• Data:
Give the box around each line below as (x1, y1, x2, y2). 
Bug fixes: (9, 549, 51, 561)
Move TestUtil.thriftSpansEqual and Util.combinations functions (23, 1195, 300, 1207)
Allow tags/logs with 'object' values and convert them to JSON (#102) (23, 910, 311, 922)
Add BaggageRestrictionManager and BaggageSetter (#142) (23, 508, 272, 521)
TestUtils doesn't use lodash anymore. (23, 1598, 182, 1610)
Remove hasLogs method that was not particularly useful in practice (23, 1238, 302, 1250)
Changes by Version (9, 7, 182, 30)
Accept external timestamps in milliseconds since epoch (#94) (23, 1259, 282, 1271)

* * *

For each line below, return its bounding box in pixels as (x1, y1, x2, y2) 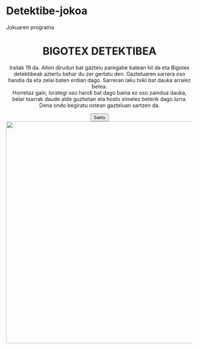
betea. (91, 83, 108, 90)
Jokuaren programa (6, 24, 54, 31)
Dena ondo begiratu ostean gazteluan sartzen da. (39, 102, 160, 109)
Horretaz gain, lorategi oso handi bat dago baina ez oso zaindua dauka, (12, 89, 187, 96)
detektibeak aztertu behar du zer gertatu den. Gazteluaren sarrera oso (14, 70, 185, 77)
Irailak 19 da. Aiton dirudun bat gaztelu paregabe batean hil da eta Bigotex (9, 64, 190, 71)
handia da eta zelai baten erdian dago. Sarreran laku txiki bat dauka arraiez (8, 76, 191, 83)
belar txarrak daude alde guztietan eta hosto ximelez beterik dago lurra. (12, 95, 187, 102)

• Exercise: From the line that has "handia da eta" through the line that has "belar txarrak daude", copy every line exactly as it appears above, and leave out all others.

• Answer below:
handia da eta zelai baten erdian dago. Sarreran laku txiki bat dauka arraiez (8, 76, 191, 83)
belar txarrak daude alde guztietan eta hosto ximelez beterik dago lurra. (12, 95, 187, 102)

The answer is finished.